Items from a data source
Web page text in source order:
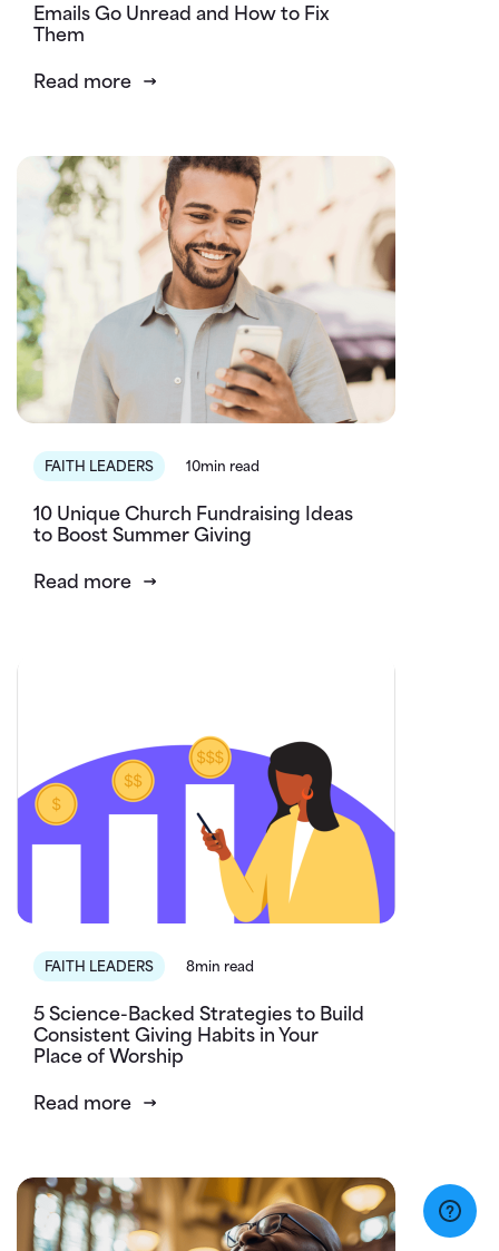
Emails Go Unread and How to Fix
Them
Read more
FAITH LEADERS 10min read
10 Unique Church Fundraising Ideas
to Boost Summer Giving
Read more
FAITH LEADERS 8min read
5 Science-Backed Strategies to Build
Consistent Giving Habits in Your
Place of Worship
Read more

» **WHAT TO WORK ON**:
Could you reproduce every record above exactly, leaving out the pictures?

» **EXPECTED ANSWER**:
Web page text in source order:
Emails Go Unread and How to Fix
Them
Read more
FAITH LEADERS 10min read
10 Unique Church Fundraising Ideas
to Boost Summer Giving
Read more
FAITH LEADERS 8min read
5 Science-Backed Strategies to Build
Consistent Giving Habits in Your
Place of Worship
Read more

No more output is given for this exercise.